Research Questions and Experimental Design

Four Types of Research Questions

  1. Making an Estimate

    • Example: Estimating the average age of statistics students in California.
    • Method: Take a sample of students.
  2. Testing a Claim

    • Example: Testing if the average age of statistics students in California is greater than 19 when research shows it is exactly 19.
    • Method: Hypothesis testing to verify the claim.
  3. Comparing Two Populations

    • Example: Comparing statistics success rates between students at Napa Valley College and Solano College.
    • Method: Estimate or test the differences between the populations.
  4. Investigating a Relationship

    • Example: Relationship between the number of hours watching study videos and course grades.
    • Method: Analyze the correlation between variables.

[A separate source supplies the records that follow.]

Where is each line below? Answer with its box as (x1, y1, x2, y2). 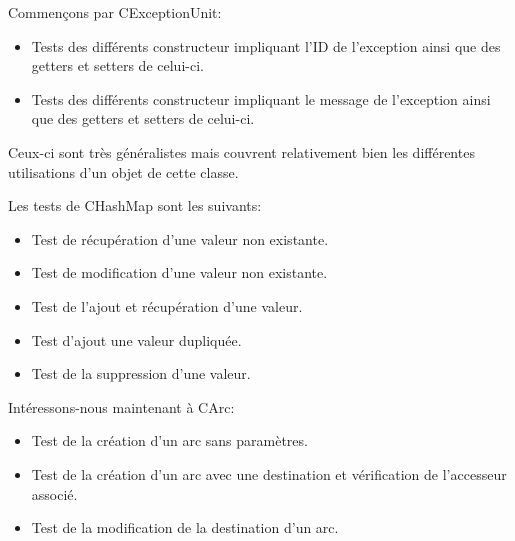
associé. (31, 483, 78, 504)
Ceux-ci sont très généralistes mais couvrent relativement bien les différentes (8, 141, 475, 162)
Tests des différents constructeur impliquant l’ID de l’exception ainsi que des (31, 35, 501, 56)
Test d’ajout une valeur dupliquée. (31, 329, 242, 350)
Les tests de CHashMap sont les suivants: (8, 195, 262, 216)
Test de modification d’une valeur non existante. (31, 262, 328, 283)
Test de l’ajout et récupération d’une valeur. (31, 295, 303, 316)
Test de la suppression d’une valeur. (31, 363, 251, 384)
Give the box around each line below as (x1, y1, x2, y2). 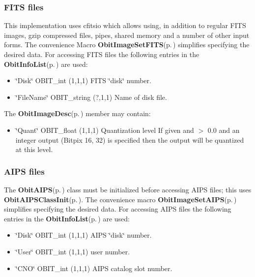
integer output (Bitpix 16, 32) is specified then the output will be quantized (15, 134, 244, 145)
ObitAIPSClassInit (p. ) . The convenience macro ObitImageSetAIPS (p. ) (4, 194, 237, 204)
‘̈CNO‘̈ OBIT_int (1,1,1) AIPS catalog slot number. (15, 263, 172, 273)
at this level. (15, 144, 53, 154)
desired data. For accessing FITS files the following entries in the (4, 49, 199, 59)
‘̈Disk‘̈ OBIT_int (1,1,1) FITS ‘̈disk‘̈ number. (15, 75, 151, 86)
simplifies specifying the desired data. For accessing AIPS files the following (4, 204, 231, 214)
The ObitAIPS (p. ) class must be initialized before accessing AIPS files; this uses (4, 184, 252, 194)
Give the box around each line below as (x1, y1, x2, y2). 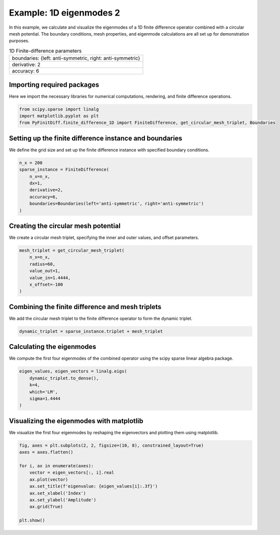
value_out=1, (29, 268, 61, 274)
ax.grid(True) (29, 504, 63, 510)
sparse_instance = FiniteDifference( (19, 167, 109, 172)
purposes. (9, 38, 30, 44)
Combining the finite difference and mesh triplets (9, 302, 161, 311)
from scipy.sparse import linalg (19, 106, 99, 112)
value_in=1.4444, (29, 275, 71, 280)
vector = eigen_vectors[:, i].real (29, 470, 114, 476)
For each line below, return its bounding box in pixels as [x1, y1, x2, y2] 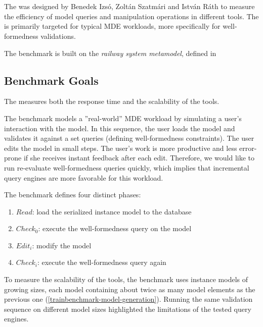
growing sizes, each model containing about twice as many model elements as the [4, 284, 255, 294]
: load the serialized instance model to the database [32, 206, 192, 216]
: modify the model [32, 240, 92, 250]
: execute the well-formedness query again [37, 257, 166, 267]
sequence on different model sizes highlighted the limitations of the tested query [4, 303, 251, 314]
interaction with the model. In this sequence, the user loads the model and [4, 123, 235, 133]
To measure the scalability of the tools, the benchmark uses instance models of [4, 274, 248, 285]
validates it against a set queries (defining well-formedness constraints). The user [4, 133, 254, 143]
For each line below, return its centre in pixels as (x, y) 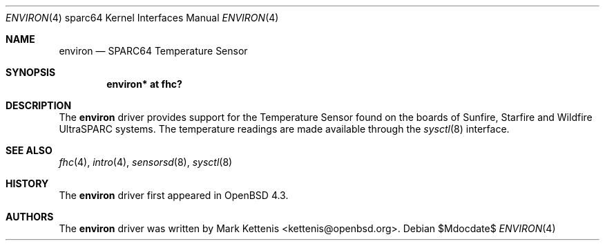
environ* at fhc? (144, 84)
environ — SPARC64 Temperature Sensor (153, 51)
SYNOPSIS (31, 72)
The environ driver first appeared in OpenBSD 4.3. (174, 195)
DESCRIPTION (39, 105)
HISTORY (27, 183)
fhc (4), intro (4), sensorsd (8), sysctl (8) (146, 162)
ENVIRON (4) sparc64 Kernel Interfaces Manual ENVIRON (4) (142, 18)
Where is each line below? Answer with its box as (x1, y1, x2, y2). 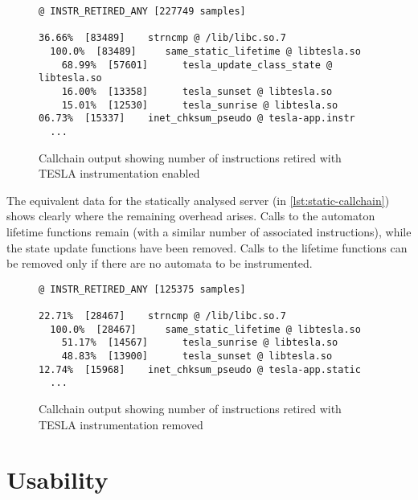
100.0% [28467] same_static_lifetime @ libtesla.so (50, 323, 361, 335)
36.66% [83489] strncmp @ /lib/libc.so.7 (39, 32, 286, 44)
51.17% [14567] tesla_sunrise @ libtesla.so (61, 337, 338, 349)
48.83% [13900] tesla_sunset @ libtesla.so (61, 350, 333, 362)
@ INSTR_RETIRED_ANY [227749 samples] (39, 6, 246, 17)
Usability (6, 463, 109, 496)
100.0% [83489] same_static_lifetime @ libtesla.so (50, 45, 361, 57)
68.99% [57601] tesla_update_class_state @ (61, 59, 333, 71)
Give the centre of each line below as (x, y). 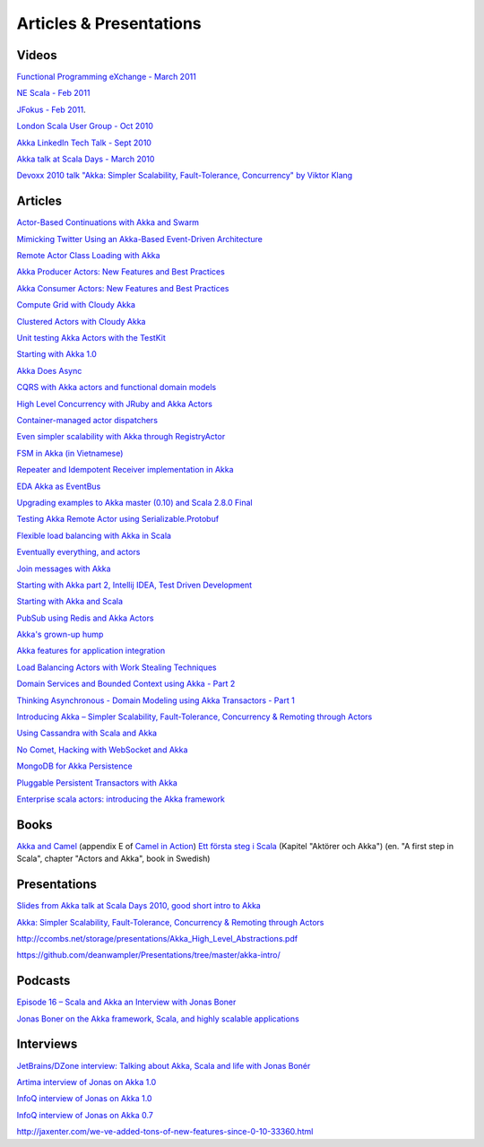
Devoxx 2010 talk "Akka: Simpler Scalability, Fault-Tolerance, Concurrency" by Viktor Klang (185, 176)
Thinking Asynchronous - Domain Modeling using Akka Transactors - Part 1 (156, 700)
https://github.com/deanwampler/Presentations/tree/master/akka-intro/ (149, 955)
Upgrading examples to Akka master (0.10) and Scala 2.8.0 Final (134, 502)
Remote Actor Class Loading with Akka (88, 256)
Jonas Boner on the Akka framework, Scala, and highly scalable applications (158, 1019)
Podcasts (43, 981)
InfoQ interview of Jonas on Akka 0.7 (85, 1115)
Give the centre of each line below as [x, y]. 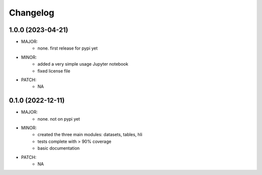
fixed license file [54, 71]
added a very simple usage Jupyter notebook [83, 64]
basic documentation [59, 148]
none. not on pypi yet [59, 119]
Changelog [32, 13]
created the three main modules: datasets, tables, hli [90, 135]
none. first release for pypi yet [68, 48]
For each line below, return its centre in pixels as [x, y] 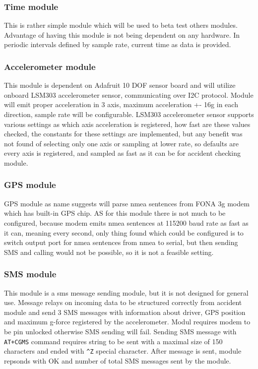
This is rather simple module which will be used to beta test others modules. [121, 25]
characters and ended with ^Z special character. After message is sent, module [123, 351]
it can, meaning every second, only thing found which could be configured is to [124, 232]
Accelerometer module [50, 66]
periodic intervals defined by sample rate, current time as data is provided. [118, 44]
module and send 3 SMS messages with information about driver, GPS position [125, 312]
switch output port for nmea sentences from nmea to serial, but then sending [121, 242]
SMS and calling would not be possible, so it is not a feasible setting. [109, 252]
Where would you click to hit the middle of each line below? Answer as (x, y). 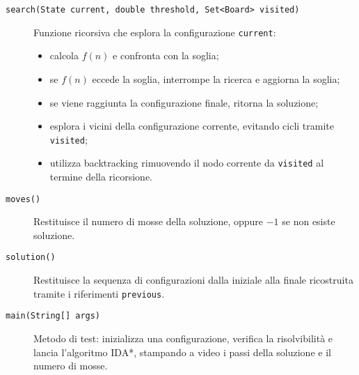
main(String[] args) (53, 316)
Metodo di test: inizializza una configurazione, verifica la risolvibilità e (183, 338)
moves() (23, 199)
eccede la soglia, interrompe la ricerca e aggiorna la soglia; (216, 78)
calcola (64, 55)
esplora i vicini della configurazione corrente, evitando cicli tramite (192, 126)
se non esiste (309, 221)
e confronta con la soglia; (166, 55)
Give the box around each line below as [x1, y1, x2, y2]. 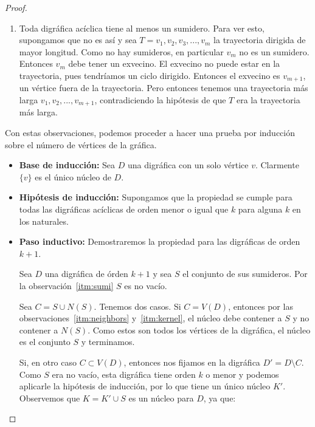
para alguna [238, 203, 283, 216]
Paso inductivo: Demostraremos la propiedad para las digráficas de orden [19, 235, 300, 248]
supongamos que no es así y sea [19, 33, 137, 46]
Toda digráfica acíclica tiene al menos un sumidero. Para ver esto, [19, 21, 265, 34]
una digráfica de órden [44, 267, 128, 280]
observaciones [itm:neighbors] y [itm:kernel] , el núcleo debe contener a [19, 312, 282, 324]
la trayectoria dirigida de [213, 33, 306, 46]
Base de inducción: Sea [19, 159, 116, 171]
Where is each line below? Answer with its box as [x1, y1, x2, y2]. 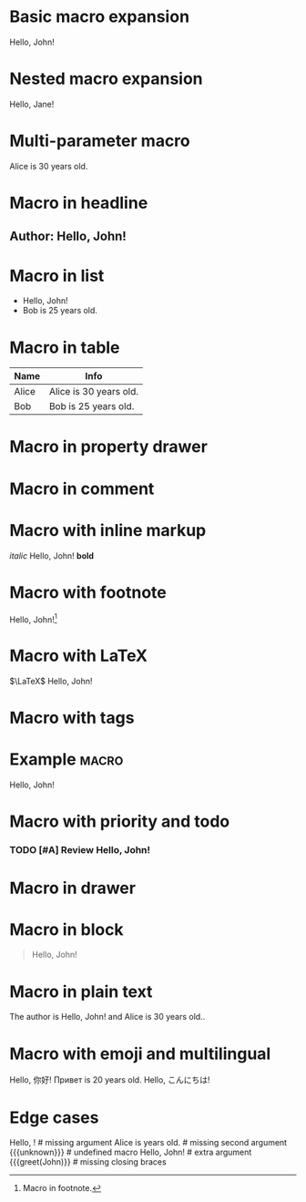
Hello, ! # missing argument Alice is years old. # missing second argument [9, 1137, 288, 1148]
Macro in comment [9, 478, 155, 498]
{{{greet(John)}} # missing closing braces [9, 1156, 167, 1167]
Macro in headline [9, 193, 148, 213]
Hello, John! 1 [9, 612, 57, 625]
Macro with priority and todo [9, 811, 230, 832]
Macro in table [9, 337, 120, 357]
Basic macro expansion [9, 6, 189, 27]

Components of Research Questions

  1. Population

    • Example: Napa Valley College students.
  2. Variable

    • Example: Attendance status (full-time or not).
  3. Numerical Characteristic

    • Example: Proportion or percentage of students attending full-time.

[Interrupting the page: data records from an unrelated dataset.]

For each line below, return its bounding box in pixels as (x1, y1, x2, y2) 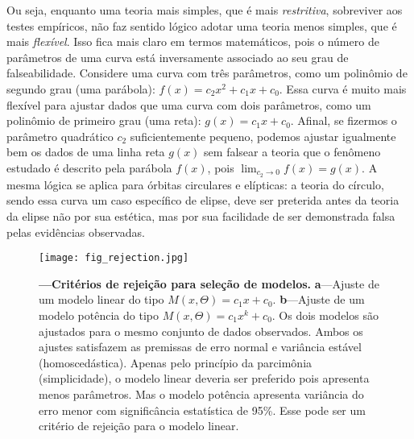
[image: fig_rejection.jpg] (39, 252, 189, 264)
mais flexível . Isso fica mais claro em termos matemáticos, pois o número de (6, 33, 379, 50)
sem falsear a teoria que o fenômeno (204, 143, 381, 160)
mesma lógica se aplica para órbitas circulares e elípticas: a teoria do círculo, (6, 176, 384, 193)
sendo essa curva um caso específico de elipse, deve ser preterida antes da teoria (6, 192, 400, 209)
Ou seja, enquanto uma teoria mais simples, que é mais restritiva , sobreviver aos (6, 2, 403, 18)
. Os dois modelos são (271, 307, 379, 324)
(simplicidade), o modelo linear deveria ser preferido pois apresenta (39, 370, 370, 387)
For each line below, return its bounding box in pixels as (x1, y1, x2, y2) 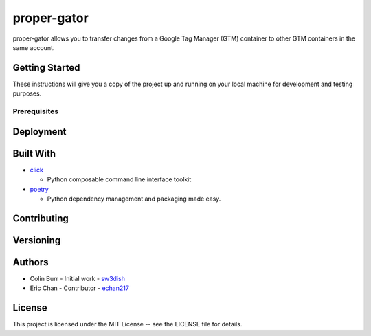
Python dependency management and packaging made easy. (47, 194, 221, 203)
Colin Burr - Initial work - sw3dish (30, 274, 125, 282)
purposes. (12, 89, 42, 98)
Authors (12, 256, 49, 268)
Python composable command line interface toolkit (47, 175, 192, 183)
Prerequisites (12, 107, 58, 116)
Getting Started (12, 62, 80, 74)
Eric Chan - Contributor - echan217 (30, 284, 130, 292)
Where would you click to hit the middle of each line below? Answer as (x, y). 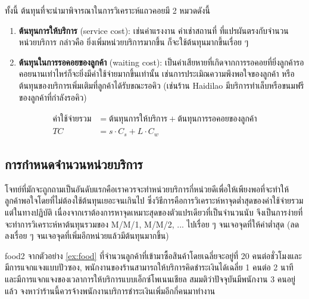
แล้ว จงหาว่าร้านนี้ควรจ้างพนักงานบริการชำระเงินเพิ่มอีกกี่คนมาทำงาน (110, 290)
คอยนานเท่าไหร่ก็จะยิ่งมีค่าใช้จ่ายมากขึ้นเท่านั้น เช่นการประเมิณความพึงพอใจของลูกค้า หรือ (157, 74)
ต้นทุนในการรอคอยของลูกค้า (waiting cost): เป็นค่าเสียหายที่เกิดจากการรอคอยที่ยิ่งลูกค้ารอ (161, 62)
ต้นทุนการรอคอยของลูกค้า (217, 119)
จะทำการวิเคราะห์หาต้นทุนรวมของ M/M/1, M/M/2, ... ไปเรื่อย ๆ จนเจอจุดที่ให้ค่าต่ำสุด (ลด (152, 224)
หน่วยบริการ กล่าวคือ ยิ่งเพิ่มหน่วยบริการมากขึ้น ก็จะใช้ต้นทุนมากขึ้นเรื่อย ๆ (134, 42)
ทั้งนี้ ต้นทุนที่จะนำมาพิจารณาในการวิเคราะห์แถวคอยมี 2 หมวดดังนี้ (107, 10)
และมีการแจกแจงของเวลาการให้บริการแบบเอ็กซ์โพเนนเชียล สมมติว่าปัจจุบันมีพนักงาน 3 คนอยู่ (150, 279)
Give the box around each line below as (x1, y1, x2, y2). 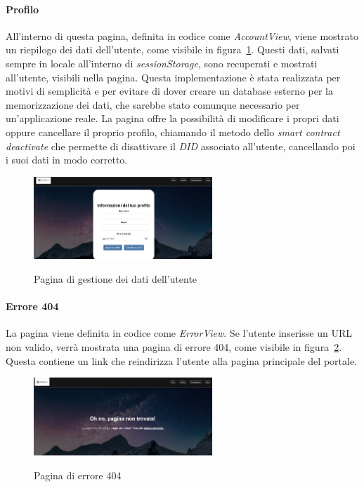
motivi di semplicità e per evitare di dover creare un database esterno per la (6, 84, 333, 98)
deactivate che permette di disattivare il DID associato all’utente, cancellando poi (6, 138, 356, 153)
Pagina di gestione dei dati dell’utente (34, 271, 197, 286)
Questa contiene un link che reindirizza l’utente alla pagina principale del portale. (6, 353, 357, 368)
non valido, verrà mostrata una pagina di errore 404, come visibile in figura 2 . (6, 339, 342, 354)
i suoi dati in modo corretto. (6, 152, 128, 167)
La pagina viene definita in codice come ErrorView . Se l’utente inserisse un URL (6, 326, 352, 340)
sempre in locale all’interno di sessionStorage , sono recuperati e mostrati (6, 55, 318, 70)
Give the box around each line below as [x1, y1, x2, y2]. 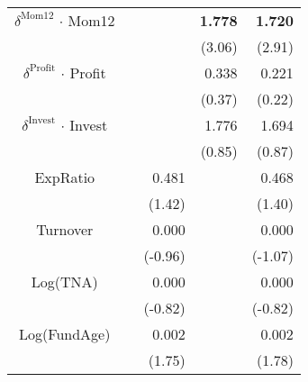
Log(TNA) [31, 271, 98, 292]
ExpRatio [34, 167, 95, 187]
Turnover [36, 219, 94, 240]
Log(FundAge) [19, 323, 111, 344]
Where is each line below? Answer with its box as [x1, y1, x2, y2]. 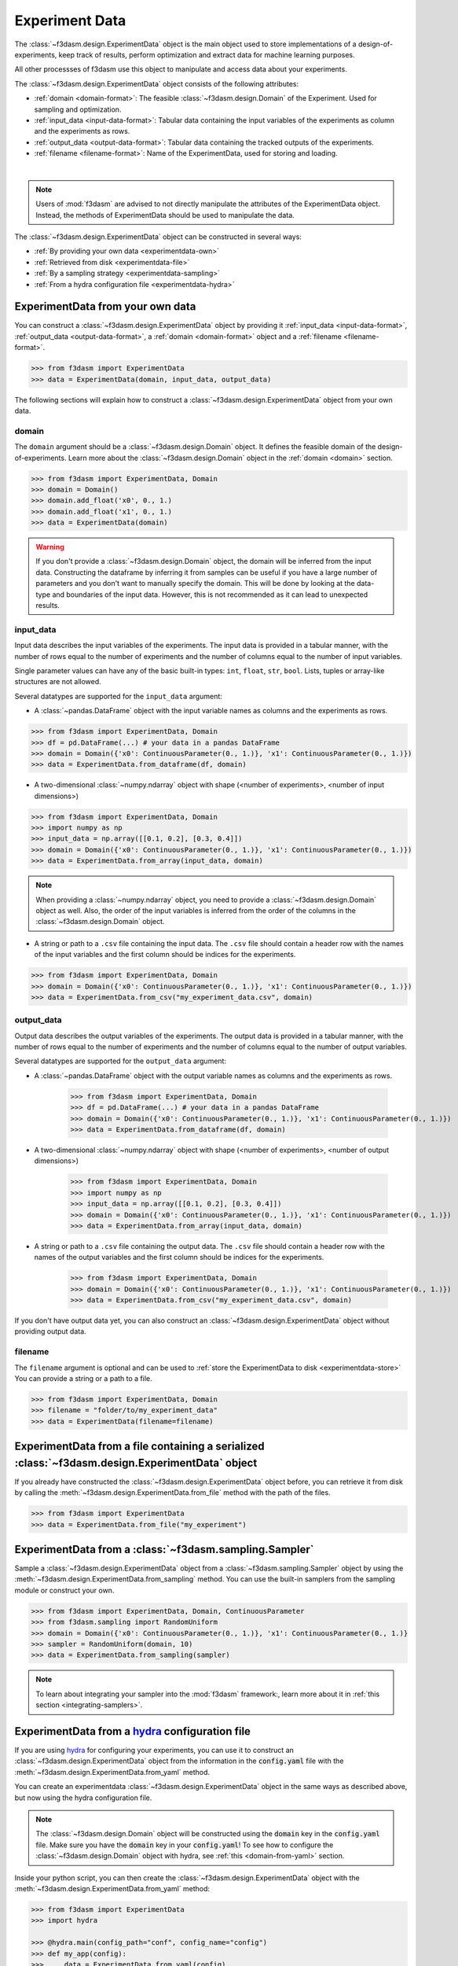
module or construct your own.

Identifying Research Question Components

  • Example Question: Do the majority of Napa Valley College students attend full-time?
    • Population: Napa Valley College students.
    • Variable: Attendance status (full-time or not).
    • Numerical Characteristic: Percentage of full-time students.

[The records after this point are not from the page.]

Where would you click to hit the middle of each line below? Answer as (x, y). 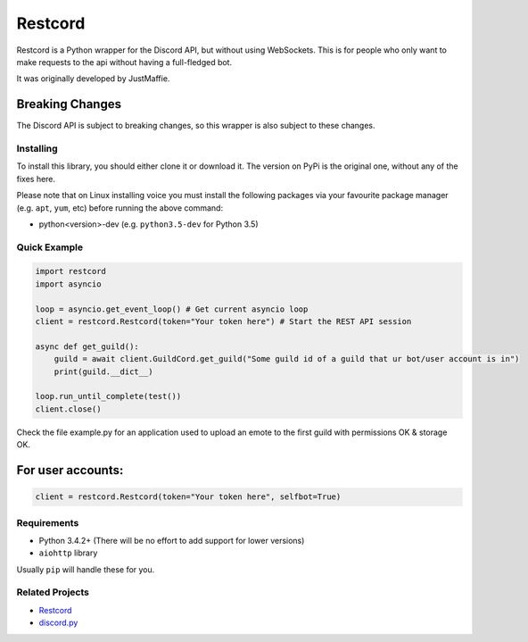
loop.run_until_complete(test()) (108, 396)
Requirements (48, 522)
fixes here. (36, 179)
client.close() (68, 409)
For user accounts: (70, 470)
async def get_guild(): (87, 346)
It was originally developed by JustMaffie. (93, 79)
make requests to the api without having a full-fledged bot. (124, 62)
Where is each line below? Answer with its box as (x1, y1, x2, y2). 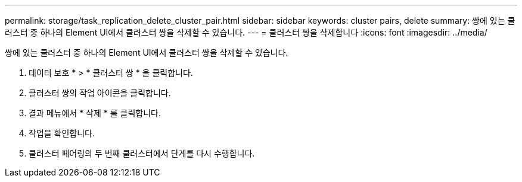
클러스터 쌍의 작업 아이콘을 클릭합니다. (29, 88, 171, 98)
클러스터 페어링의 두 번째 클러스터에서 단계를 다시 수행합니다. (29, 148, 255, 158)
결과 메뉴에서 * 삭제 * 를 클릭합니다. (29, 108, 161, 118)
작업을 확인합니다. (29, 128, 95, 138)
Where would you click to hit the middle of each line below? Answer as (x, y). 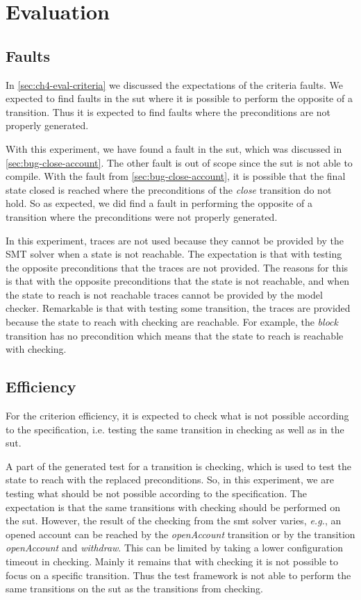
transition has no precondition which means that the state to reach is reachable (175, 335)
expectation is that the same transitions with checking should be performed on (173, 507)
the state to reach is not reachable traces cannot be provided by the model (164, 294)
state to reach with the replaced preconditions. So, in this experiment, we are (170, 480)
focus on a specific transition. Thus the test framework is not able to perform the (178, 575)
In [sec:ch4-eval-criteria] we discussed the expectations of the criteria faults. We (174, 84)
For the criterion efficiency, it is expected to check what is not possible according (177, 416)
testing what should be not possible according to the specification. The (157, 493)
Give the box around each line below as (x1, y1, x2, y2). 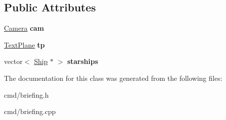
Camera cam (4, 23, 44, 33)
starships (67, 56, 98, 66)
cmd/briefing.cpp (4, 106, 56, 117)
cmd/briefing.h (4, 89, 49, 100)
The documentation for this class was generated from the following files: (4, 72, 223, 83)
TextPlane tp (4, 39, 45, 50)
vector (4, 56, 23, 66)

Observations vs. Experiments

Cause-and-Effect Relationships

  • Explanatory Variable: Variable that is changed to measure its effects.
  • Response Variable: Result of the change in the explanatory variable.

Types of Studies

  • Observational Study

    • No variables are manipulated.
    • Example: Recording hours of video watched without altering study habits.
    • Keywords: Connected, associated, correlated, likelihood.
  • Experimental Study

    • Variables are manipulated to observe effects.
    • Example: Testing the effect of different cooking temperatures on turkey doneness.

Explanatory vs. Response Variables

  • Explanatory Variable: Variable assumed to cause an effect (e.g., smoking).
  • Response Variable: Outcome being measured (e.g., cancer development).

Tips for Identifying Variables

  • Consider the logical direction of causation (e.g., Does smoking cause cancer? Does weight affect blood pressure?).
  • Focus on what is being measured.

Confounding and Lurking Variables

  • Confounding Variable: Variable whose effects cannot be separated from the explanatory variable.
    • Example: Sunlight in a fertilizer experiment.
  • Lurking Variable: Variable not accounted for in the study that still affects the response variable.
    • Example: Moisture level in a plant growth study.